Copy every record word for word. The images stay behind.

Data records:
___

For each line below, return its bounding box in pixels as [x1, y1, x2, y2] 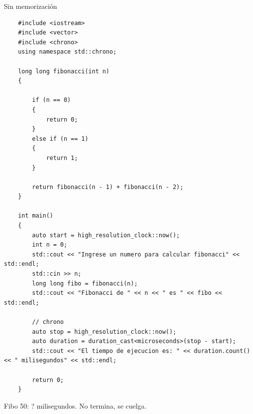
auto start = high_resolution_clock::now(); [32, 231, 180, 239]
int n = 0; [32, 241, 67, 249]
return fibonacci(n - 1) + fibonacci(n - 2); [32, 183, 184, 191]
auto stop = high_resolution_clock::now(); [32, 328, 176, 335]
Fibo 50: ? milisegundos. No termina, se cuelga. [4, 400, 146, 411]
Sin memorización [4, 1, 57, 11]
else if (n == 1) [32, 135, 88, 142]
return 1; [46, 154, 78, 161]

___

- **Expected output**:
For each line below, return its bounding box in pixels as [x1, y1, x2, y2] 
auto start = high_resolution_clock::now(); [32, 231, 180, 239]
int n = 0; [32, 241, 67, 249]
return fibonacci(n - 1) + fibonacci(n - 2); [32, 183, 184, 191]
auto stop = high_resolution_clock::now(); [32, 328, 176, 335]
Fibo 50: ? milisegundos. No termina, se cuelga. [4, 400, 146, 411]
Sin memorización [4, 1, 57, 11]
else if (n == 1) [32, 135, 88, 142]
return 1; [46, 154, 78, 161]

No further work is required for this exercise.